The geopolitical shadow of Ethiopia's Tigray conflict

Analysis: Ethiopia's deadly civil war in Tigray province risks triggering wider geopolitical instability in the Horn of Africa.
6 min read
01 December, 2020
The Horn of Africa is a key geopolitical region. [Getty]
The Ethiopian army's assault on the Tigray province risks triggering instability elsewhere in the Horn of Africa while staining the legacy of Nobel Prize winning Prime Minister Abiy Ahmed. 

Meanwhile, regional powers with interests in the conflict, or fears that the instability may hit them, could seek to influence the conflict's outcome in Ethiopia's favour

A brewing civil war erupted between the government and leaders of the Tigray province after Ahmed send troops there on 4 November, accusing the separatist Tigray People's Liberation Front (TPLF) of attacking a government base and holding "illegal elections." 

These tensions were long standing and had been expected to erupt. As the International Crisis Group (ICG) said, "watching tensions rise between Ethiopia's federal leadership and the TPLF over the past few months has been like watching a train crash in slow motion."

Prime Minister Ahmed ordered Tigray's leaders to surrender by Wednesday last week, setting a 72-hour deadline. However the opposition rejected these demands and said they were "ready to die" to defend their homeland. On Thursday, Ahmed said Addis Ababa would launch the "final phase" of the assault on the regional capital Mekelle, which hosts around 500,000 civilians. 

The Ethiopian army's assault on the Tigray province risks triggering instability elsewhere in the Horn of Africa

Ahmed on 25 November warned the international community against "unwelcome and unlawful acts of interference" in Ethiopia's conflict. However, the US has thus far shown limited interest in engaging with its key security ally Ethiopia, apart from Washington's top diplomat to Africa condemning "the TPLF's unjustifiable attacks against Eritrea." Meanwhile the African Union (AU) has also been criticised as redundant. This could enable individual regional countries to take the driver's seat.  

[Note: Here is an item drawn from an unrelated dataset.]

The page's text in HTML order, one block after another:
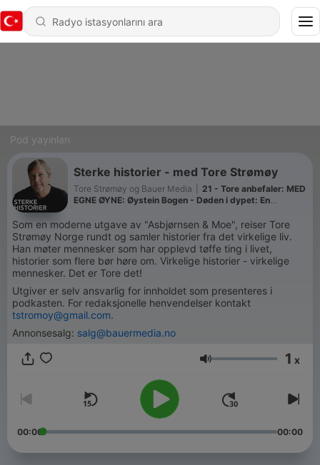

After government forces reportedly captured Tigray's capital of Mekelle on Sunday, TPLF leader Debretsion Gebremichael told Reuters that the war was not over and that his forces were still "fighting the invaders." Tensions are therefore far from resolved.

Read more: Divide and survive: Ethiopia's relations with
the Gulf and Turkey

Yet rather than supporting peaceful settlement to prevent further violence and civilian suffering, the current power balance would shore up Ethiopia's control and bolster its military actions in Tigray. 

Ethiopian soldiers have reportedly used Eritrea's airport as a transit hub for their military offensive in the Tigray region, showing how Eritrea could also be driving the violence. Eritrea has tensions with the TPLF and was even in conflict with the faction between 1998 and 2000. Therefore, it already has ideological interests to back Addis Ababa, along with security concerns.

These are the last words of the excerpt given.